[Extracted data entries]

•••

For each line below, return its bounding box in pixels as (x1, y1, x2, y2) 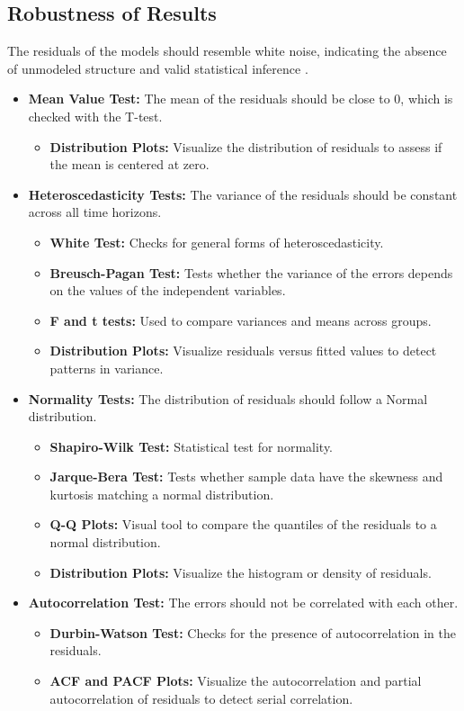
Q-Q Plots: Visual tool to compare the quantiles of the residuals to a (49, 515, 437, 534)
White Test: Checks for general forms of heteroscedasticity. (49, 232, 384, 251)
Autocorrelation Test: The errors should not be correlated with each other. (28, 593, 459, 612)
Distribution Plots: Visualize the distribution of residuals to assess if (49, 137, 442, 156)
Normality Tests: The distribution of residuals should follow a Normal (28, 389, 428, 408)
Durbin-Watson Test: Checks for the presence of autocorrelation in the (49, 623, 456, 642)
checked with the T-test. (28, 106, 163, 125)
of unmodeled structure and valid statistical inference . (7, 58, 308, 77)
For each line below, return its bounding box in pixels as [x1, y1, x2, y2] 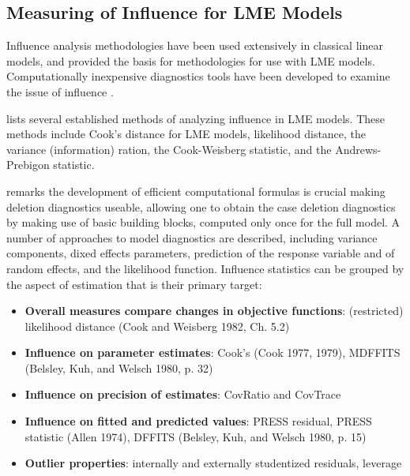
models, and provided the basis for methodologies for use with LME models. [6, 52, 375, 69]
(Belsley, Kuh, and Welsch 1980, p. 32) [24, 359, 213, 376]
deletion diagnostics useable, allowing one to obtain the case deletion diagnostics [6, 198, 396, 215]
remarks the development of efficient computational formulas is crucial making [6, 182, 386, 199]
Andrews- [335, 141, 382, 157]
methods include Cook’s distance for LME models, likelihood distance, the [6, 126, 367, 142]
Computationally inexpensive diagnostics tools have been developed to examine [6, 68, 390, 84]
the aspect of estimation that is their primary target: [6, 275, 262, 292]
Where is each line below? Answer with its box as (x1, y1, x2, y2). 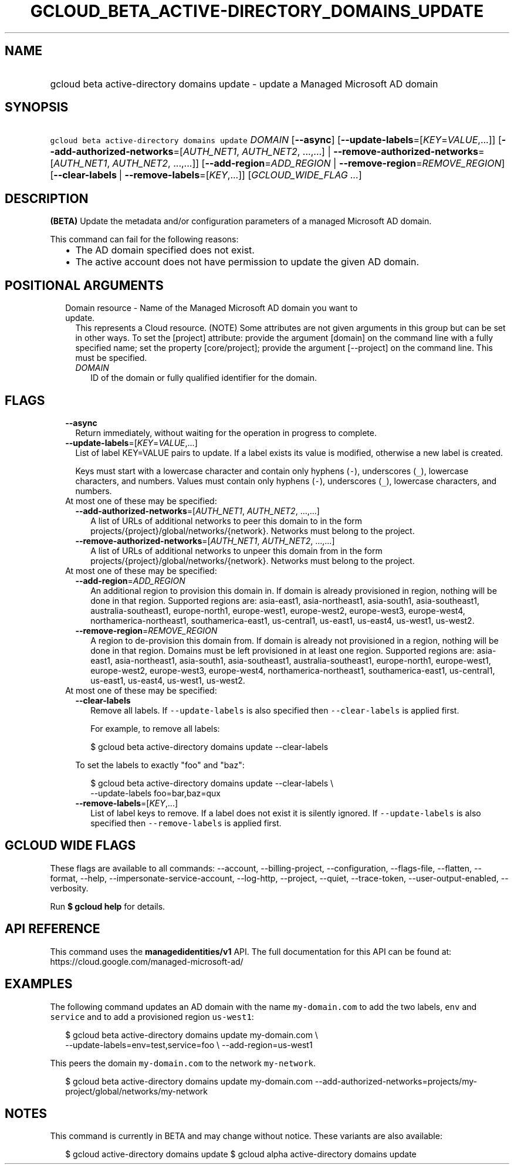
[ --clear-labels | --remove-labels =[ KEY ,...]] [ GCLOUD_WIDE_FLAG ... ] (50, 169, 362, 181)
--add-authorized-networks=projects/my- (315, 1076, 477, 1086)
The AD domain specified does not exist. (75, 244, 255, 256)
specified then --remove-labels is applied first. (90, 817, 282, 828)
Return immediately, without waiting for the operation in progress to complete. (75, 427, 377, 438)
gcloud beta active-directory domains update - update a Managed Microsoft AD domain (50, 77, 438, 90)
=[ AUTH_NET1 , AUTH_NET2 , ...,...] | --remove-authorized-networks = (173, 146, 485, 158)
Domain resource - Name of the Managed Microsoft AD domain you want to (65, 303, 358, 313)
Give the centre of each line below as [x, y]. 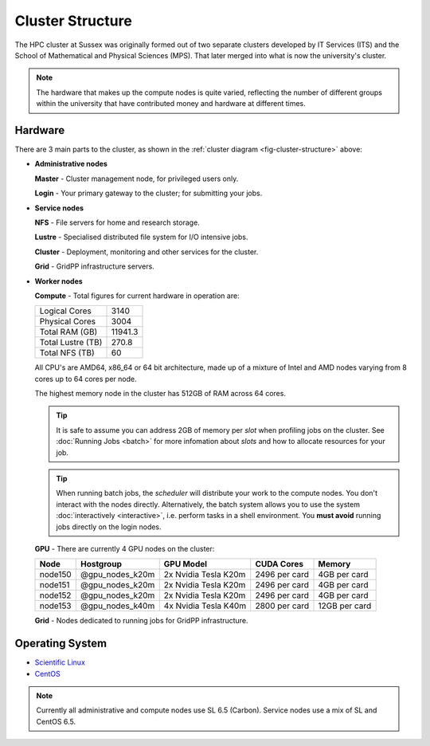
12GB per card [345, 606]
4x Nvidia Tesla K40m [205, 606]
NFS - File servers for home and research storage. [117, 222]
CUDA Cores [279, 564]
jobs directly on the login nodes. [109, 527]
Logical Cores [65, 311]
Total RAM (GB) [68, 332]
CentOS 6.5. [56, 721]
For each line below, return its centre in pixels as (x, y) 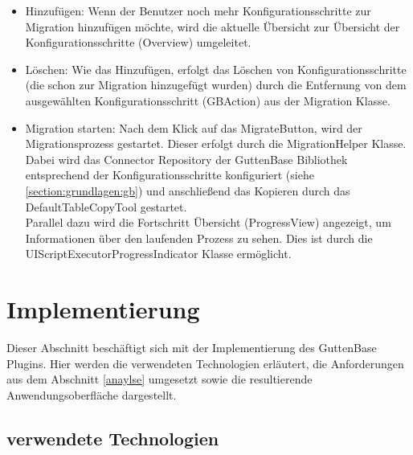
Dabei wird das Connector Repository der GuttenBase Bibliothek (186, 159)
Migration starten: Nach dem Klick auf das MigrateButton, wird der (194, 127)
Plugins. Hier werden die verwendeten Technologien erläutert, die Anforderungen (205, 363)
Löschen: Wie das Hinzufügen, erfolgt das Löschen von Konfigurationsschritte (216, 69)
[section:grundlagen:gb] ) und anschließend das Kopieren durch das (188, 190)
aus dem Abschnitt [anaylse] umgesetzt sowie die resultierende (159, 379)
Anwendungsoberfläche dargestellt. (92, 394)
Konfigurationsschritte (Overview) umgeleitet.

•••

What is needed is an exact copy of the lines above, from the one holding "the aspect of" down to the one holding "--add-authorized-networks=projects/my- (315, 1076, 477, 1086)", with those two included and the pictures left out.

the aspect of estimation that is their primary target: [6, 275, 262, 292]
Where is each line below? Answer with its box as (x1, y1, x2, y2). 
[ --clear-labels | --remove-labels =[ KEY ,...]] [ GCLOUD_WIDE_FLAG ... ] (50, 169, 362, 181)
--add-authorized-networks=projects/my- (315, 1076, 477, 1086)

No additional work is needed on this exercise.